We all stood there, bummed out, trying to remember the plot to Bambi. Until Don turned to us, suddenly radiant.
“What?” we said.
“I have an idea.” Still crouched, he crabwalked over to the bear cub, awkward in his snowsuit. It looked at him sideways, nervous, and stumbled two steps in the opposite direction. But then Don made a whimpering noise and it stopped in its tracks, like it knew exactly what Don had said. Don sat down and unzipped his snowsuit down to the waist. He slipped the suspenders off his shoulders. He rolled the bib part down to his waist, like an unpeeled banana. He pulled up his three sweaters and flannel shirt until you could see his chest. For a moment he closed his eyes and made his face calm and stony, like Jacke when he did his pre-game warmup. You could tell he was gathering strength, digging down deep. Finally, he opened his eyes and took a deep breath. He clucked at the cub and it wobbled over to him. And then, with a tenderness I’d never seen in Don before, he guided the cub to his bare teat and eagerly it began to suckle him.
-------
“What?” I said, out loud. Which was weird, because no one had said anything. Dilweg’s cheeks bulged a little bit like he was going to be sick. The blood dropped out of his face.
“Sympathetic male lactation,” Don said. He craned his neck to us but kept his torso stable so as not to interrupt the feeding. "When the mother dies while she’s nursing on rare occasions the male can start producing his own breast milk. It also sometimes happens that the newborn of one species will take to the breast of a nursing mother of another, as in the case of certain dogs who will nurse kittens. I guess what we have here is a combination of both.”
Dilweg and I weren’t really listening.
“That cub’s really goin’ at it,” I said.
“No shit,” Dilweg said.
“Can you blame him?” Don said, petting the cubs’ head, a warm paternal smile on his face. “This stuff is chock full of exactly the vitamins and minerals this little guy needs!"
It took almost ten minutes for the cub to get his fill. While we waited, Dilweg and I halfheartedly pelted trees with snowballs. When he was done, Don pulled his sweaters down, stood up and stretched. Where other people might have looked down at their breast in amazement, Don just yawned. Just another day in the life of Majik.

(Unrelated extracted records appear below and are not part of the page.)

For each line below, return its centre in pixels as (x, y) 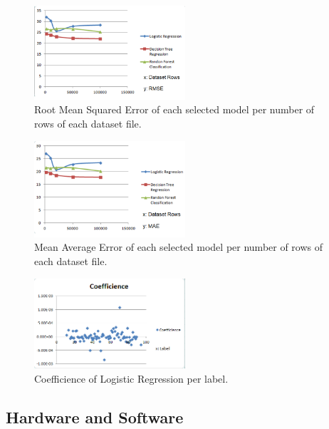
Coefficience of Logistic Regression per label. (131, 378)
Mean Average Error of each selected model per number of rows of (179, 247)
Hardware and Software (95, 417)
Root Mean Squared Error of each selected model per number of (174, 109)
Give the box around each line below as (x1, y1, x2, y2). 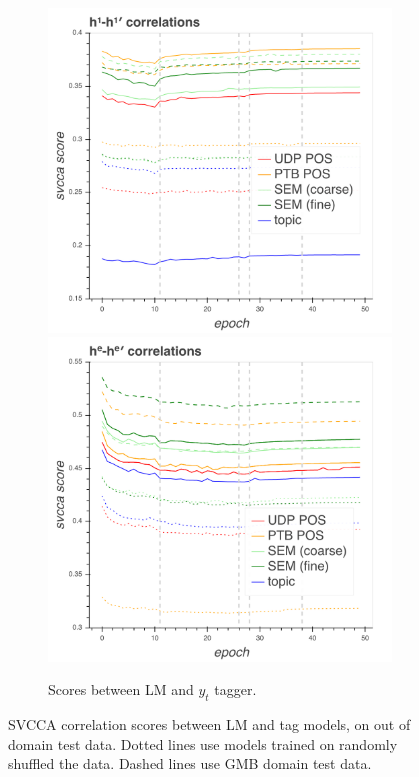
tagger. (214, 679, 257, 700)
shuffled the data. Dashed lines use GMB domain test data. (8, 753, 372, 774)
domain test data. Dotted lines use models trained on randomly (8, 733, 398, 754)
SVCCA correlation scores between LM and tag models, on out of (8, 714, 411, 735)

By now the sun had started to set. A pale rosy glow flickered through the trees, strobe-like. The cub looked happy. Its belly was full, its fur had a shiny healthy glow and it was licking its snout exuberantly.
“Good to the last drop,” Don said. “Eh, buddy?”
“Really Don?” Dilweg said, looking woozy again.
We tried shooing it back into the woods, but the cub wouldn’t leave us. It had decided to follow us home like a puppy. Don said he’d call the DNR in the morning and we agreed this was a good idea. As we approached the cabin, silent but for the crunch of our boots in the snow and the scrabbling of the little cubs’ paws, I thought a little about what had just happened. Don Majkowski had just breastfed a bear cub. That’s about as far as I got.
“You guys probably shouldn’t tell anyone about this,” Don said, finally breaking the silence. “The whole Bears thing. Bad P.R.”
“No problem,” we said, not knowing that keeping that kind of thing secret would prove to be impossible.